--- MATERIAL PROVIDED ---
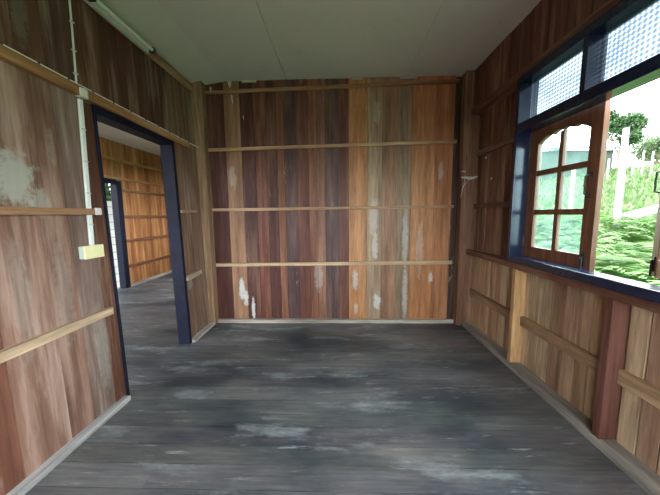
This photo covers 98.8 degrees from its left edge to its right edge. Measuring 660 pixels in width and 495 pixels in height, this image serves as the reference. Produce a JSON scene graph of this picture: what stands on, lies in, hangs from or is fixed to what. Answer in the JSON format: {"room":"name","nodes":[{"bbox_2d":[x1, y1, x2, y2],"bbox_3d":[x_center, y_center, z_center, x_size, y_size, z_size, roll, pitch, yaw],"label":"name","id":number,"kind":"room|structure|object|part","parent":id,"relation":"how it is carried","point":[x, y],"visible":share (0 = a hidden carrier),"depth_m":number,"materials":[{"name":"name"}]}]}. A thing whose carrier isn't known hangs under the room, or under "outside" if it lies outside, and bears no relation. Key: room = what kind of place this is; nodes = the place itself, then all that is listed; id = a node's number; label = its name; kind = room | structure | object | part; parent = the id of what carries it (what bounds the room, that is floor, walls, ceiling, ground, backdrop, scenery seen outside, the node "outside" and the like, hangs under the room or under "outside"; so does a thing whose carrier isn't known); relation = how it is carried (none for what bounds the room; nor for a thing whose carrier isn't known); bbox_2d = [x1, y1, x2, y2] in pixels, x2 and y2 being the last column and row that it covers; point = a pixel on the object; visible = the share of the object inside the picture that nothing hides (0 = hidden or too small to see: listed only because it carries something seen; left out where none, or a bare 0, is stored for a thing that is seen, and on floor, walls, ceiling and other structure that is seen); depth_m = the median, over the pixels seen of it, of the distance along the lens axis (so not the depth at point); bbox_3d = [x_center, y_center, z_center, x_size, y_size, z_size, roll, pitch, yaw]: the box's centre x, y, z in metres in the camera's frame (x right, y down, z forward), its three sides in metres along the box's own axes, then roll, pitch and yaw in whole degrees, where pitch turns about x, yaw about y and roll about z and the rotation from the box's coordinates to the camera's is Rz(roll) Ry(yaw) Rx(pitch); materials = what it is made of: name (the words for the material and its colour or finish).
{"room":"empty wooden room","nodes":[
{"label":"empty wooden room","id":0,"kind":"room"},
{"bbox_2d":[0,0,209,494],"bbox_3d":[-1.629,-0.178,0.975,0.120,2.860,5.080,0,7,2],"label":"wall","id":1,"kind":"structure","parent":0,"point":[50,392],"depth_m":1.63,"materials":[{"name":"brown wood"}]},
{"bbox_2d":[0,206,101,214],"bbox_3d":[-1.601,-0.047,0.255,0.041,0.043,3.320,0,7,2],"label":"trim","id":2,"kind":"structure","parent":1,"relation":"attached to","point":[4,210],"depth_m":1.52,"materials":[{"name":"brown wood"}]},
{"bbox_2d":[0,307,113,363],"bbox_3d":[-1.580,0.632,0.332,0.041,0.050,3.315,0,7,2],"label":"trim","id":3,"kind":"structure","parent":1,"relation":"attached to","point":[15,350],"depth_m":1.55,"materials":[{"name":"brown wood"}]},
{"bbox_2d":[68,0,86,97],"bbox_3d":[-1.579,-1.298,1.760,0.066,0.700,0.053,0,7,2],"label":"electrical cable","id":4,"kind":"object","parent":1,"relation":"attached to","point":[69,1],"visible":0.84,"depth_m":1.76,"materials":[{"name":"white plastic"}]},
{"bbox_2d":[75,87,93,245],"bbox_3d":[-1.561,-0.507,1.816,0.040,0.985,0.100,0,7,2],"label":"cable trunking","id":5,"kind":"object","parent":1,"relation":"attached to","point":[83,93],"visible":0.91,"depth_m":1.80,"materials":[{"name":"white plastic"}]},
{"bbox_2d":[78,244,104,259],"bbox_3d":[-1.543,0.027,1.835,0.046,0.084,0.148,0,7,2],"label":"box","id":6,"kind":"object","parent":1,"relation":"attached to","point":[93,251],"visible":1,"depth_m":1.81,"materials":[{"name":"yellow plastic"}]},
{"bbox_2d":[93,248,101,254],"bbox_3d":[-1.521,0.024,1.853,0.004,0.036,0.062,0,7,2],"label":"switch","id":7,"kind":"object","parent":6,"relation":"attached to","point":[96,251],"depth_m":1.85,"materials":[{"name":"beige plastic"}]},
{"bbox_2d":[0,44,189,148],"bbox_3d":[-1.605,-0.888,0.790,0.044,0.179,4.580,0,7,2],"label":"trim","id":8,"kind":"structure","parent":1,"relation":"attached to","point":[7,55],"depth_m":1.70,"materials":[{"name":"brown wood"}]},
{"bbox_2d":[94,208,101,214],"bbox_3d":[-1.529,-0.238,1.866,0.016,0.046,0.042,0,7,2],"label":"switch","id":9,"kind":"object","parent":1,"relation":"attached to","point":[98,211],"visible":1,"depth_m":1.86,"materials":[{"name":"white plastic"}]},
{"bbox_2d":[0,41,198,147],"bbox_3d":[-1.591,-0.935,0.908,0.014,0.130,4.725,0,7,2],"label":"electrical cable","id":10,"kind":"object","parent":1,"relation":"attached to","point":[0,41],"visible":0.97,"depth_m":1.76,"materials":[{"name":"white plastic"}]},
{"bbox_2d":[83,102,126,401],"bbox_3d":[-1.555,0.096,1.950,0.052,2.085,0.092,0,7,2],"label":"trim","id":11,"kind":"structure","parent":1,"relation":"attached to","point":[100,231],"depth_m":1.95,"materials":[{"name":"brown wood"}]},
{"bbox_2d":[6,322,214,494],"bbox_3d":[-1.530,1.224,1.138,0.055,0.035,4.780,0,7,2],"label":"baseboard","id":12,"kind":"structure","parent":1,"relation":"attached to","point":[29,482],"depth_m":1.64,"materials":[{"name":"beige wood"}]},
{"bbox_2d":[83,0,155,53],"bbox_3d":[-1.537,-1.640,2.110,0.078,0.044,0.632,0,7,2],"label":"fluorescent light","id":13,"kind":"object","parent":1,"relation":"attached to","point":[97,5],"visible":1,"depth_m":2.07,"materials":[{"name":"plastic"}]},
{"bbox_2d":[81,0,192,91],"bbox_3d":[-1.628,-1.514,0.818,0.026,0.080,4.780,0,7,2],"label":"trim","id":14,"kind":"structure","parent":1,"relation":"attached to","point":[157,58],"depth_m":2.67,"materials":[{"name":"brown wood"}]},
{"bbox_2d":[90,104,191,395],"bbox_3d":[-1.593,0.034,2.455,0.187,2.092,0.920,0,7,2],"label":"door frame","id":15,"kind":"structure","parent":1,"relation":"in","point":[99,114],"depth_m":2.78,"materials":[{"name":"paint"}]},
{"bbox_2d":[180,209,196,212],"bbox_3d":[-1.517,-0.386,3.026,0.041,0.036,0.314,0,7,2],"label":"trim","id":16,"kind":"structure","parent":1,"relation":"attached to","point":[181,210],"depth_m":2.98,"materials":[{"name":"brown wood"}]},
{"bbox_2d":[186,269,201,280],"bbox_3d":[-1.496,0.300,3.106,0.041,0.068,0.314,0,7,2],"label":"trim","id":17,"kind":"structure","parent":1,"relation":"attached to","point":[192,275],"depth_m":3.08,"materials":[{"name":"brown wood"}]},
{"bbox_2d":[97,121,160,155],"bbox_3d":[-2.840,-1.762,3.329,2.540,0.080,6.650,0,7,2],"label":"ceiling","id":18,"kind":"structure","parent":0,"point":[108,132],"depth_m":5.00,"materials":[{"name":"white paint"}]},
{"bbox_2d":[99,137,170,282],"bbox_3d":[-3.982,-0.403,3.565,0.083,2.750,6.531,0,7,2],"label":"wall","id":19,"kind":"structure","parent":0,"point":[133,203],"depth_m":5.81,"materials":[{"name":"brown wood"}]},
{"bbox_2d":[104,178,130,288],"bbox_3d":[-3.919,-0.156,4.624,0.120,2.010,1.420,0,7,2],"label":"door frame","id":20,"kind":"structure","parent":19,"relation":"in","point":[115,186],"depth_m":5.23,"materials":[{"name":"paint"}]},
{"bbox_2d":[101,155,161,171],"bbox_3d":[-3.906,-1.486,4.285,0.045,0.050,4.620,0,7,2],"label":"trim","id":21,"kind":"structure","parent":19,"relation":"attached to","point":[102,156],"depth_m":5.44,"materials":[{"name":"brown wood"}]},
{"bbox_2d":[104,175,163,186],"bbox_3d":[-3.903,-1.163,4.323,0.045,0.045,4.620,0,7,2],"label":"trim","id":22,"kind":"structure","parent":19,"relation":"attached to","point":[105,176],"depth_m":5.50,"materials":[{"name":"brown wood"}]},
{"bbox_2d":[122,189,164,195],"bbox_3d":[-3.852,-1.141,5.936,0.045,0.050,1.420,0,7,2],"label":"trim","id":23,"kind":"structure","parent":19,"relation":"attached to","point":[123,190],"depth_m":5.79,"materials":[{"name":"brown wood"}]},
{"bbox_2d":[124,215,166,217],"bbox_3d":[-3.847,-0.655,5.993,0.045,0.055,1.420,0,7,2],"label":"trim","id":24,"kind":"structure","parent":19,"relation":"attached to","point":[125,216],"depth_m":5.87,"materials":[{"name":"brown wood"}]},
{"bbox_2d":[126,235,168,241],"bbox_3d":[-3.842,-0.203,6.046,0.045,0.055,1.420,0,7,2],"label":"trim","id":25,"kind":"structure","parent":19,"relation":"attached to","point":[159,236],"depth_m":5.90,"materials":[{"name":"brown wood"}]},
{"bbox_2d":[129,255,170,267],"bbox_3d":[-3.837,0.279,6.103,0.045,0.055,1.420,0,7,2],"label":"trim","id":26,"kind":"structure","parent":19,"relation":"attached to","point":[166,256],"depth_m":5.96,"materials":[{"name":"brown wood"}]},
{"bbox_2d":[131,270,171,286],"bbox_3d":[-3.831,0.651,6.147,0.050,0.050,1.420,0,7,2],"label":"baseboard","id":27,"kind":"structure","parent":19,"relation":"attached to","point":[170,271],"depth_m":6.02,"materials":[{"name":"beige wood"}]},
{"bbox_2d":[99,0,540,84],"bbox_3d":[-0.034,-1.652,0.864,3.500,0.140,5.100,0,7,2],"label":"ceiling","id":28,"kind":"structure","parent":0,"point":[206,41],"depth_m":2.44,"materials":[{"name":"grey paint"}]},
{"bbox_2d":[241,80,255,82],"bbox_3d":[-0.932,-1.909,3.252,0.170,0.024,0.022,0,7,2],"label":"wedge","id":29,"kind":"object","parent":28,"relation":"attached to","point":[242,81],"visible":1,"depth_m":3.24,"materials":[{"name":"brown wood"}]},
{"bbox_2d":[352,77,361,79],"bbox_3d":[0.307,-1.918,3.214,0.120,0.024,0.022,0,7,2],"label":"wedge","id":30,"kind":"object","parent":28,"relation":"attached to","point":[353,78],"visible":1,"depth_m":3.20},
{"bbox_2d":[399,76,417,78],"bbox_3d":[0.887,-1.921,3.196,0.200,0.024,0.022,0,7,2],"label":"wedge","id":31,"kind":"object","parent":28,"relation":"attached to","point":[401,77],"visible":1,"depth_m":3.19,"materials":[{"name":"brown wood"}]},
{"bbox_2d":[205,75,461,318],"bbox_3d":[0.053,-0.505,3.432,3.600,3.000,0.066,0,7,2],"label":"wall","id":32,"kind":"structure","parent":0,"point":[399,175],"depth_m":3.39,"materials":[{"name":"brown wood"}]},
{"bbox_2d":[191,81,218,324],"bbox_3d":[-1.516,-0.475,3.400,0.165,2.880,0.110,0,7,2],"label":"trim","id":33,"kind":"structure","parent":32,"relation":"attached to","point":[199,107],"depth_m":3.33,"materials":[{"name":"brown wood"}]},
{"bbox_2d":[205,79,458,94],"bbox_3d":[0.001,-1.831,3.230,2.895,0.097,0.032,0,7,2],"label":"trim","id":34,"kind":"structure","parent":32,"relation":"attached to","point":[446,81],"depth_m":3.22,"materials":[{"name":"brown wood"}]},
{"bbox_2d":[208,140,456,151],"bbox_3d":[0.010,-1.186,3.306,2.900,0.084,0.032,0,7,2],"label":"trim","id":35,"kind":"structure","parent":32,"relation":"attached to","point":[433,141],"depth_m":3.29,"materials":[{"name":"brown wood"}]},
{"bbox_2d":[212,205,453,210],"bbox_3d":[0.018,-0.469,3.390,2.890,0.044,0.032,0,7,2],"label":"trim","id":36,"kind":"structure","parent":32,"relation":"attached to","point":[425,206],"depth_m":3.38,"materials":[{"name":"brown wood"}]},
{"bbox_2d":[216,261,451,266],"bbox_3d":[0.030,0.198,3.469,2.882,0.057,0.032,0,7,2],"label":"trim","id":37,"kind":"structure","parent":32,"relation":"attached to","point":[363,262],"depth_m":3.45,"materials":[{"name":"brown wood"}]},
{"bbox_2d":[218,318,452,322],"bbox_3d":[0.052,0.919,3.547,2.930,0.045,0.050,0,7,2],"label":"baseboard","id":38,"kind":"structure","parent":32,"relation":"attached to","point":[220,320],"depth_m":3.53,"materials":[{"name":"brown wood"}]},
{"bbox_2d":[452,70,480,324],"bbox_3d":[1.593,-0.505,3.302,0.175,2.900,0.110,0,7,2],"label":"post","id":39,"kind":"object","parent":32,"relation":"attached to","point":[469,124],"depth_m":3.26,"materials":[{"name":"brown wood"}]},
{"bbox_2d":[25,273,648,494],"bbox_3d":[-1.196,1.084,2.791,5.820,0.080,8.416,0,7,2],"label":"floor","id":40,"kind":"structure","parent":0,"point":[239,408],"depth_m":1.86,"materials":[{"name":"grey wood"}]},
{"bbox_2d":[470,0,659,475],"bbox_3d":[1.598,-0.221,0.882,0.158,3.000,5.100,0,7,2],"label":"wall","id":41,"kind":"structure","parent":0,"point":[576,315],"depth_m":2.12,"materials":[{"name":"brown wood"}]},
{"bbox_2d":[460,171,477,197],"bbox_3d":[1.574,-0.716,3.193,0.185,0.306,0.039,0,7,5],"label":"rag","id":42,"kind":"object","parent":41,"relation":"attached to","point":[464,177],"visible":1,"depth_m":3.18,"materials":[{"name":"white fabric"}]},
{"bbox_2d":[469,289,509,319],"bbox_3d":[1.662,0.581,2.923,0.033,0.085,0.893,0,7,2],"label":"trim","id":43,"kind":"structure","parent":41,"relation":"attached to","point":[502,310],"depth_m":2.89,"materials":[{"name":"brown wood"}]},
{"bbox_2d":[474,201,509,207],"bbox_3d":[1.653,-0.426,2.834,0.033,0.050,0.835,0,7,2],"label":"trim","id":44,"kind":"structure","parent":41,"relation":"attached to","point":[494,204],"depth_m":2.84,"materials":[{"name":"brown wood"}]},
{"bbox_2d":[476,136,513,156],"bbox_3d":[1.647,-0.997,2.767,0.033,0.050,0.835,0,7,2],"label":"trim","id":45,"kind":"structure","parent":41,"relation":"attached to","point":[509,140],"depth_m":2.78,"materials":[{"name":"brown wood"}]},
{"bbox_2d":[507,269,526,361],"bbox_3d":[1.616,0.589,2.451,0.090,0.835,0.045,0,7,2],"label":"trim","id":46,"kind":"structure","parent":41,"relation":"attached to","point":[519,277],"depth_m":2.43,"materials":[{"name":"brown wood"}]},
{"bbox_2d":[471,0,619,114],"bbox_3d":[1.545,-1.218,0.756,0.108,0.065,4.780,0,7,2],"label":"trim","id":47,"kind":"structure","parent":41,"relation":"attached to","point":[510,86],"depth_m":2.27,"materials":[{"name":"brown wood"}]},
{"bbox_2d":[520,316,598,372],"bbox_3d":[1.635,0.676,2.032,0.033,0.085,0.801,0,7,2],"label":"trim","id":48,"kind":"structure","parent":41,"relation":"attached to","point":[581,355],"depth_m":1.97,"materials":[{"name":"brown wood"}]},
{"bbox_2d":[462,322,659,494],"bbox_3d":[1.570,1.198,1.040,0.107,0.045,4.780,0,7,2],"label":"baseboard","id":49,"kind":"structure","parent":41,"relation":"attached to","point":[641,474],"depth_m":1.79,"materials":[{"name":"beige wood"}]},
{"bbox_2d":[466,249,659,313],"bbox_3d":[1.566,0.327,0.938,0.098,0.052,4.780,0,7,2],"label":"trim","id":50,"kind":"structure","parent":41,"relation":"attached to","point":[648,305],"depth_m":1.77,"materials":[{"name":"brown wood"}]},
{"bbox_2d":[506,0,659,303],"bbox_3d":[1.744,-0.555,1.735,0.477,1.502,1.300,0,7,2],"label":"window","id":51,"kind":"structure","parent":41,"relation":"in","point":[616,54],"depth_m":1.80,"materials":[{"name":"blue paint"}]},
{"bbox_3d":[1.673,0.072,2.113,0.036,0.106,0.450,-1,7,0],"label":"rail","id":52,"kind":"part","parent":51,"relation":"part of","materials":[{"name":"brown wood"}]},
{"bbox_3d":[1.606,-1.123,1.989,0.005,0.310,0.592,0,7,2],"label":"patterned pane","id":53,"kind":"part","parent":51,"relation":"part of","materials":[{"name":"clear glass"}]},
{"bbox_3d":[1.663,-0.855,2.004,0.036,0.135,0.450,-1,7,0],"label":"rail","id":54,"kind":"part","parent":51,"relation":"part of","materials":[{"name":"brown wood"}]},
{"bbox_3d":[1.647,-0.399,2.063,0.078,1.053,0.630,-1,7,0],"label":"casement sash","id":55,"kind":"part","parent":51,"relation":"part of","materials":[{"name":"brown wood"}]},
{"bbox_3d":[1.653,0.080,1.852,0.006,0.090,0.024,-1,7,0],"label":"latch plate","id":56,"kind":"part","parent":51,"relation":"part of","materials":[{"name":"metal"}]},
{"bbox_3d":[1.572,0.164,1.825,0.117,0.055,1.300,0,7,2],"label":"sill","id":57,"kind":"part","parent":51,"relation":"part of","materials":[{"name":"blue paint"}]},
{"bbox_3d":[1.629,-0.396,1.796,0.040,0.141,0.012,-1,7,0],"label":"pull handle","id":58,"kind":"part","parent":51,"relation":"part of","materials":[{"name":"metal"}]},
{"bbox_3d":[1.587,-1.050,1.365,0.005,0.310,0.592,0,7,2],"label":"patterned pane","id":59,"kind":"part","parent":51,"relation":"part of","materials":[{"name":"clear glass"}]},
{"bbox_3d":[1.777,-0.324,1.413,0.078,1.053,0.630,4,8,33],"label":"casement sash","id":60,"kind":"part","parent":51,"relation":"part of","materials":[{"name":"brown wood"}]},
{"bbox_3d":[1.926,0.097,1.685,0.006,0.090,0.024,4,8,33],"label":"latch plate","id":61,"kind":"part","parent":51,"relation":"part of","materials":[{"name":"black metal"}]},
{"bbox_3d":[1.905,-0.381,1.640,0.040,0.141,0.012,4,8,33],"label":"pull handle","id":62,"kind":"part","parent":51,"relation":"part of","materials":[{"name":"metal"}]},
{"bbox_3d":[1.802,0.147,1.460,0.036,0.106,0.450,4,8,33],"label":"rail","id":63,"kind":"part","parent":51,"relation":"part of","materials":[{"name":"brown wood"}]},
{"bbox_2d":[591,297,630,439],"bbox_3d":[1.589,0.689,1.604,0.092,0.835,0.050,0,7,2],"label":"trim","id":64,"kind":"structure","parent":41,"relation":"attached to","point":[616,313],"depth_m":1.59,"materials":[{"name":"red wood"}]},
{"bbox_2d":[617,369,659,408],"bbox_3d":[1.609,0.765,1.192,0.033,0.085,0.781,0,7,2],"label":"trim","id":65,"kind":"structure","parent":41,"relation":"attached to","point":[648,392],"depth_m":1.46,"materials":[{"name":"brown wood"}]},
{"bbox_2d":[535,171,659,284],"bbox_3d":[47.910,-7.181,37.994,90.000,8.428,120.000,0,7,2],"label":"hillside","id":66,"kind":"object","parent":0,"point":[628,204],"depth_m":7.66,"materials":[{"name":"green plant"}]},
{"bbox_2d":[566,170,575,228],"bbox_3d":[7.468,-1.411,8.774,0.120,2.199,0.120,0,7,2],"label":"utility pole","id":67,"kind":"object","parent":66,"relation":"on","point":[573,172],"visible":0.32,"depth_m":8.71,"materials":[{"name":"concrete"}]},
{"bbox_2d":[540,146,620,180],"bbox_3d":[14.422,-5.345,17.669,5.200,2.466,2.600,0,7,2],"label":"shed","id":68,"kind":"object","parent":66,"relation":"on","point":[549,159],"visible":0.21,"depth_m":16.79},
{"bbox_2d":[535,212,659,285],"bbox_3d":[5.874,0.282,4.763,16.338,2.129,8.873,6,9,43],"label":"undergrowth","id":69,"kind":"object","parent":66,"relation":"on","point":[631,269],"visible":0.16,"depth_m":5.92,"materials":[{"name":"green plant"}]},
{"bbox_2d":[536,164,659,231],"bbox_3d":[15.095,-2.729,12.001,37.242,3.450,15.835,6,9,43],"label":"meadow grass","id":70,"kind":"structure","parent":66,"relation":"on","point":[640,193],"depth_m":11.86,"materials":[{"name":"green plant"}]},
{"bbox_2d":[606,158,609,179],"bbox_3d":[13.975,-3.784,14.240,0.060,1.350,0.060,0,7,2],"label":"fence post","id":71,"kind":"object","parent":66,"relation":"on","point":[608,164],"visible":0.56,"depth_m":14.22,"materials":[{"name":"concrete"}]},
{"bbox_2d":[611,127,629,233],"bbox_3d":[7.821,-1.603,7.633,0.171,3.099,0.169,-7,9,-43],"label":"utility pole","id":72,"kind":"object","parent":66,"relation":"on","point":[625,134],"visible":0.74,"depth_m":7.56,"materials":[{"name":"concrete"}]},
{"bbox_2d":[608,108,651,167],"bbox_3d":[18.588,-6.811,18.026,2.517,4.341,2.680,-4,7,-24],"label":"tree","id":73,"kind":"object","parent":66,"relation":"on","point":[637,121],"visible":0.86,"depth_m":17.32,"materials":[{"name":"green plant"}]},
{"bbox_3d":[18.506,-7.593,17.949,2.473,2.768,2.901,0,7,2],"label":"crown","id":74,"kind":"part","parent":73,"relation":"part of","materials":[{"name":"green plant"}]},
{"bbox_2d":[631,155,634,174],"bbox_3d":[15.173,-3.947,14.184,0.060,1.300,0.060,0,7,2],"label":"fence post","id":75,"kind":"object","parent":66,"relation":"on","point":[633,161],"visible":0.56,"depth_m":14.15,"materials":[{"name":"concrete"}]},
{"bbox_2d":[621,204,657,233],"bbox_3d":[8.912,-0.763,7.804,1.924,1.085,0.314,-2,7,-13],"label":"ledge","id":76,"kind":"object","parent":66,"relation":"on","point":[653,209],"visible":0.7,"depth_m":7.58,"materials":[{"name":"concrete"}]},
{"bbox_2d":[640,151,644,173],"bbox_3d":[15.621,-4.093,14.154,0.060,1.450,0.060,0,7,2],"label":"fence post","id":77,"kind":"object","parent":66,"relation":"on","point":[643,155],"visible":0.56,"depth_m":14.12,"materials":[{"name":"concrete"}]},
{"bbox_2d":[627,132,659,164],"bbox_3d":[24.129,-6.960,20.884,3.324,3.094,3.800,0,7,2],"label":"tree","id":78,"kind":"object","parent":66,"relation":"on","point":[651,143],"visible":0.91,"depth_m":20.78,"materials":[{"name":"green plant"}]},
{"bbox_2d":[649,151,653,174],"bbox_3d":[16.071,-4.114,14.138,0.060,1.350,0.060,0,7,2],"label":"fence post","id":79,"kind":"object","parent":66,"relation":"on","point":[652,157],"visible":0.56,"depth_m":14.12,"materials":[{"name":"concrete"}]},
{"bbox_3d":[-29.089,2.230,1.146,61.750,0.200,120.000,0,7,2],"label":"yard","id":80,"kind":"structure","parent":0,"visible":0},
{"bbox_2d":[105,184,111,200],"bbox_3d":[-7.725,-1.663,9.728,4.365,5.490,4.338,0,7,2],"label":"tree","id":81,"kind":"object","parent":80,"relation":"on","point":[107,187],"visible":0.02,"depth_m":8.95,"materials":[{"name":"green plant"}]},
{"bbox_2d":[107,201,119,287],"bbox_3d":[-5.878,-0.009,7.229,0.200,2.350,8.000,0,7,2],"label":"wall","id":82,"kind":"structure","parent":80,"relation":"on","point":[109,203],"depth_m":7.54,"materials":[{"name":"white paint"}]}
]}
---
-- ABOUT THIS TASK --
Each line above where the word "door" occurs should be copied out.

-- EXERCISE RESULT --
{"bbox_2d":[90,104,191,395],"bbox_3d":[-1.593,0.034,2.455,0.187,2.092,0.920,0,7,2],"label":"door frame","id":15,"kind":"structure","parent":1,"relation":"in","point":[99,114],"depth_m":2.78,"materials":[{"name":"paint"}]},
{"bbox_2d":[104,178,130,288],"bbox_3d":[-3.919,-0.156,4.624,0.120,2.010,1.420,0,7,2],"label":"door frame","id":20,"kind":"structure","parent":19,"relation":"in","point":[115,186],"depth_m":5.23,"materials":[{"name":"paint"}]},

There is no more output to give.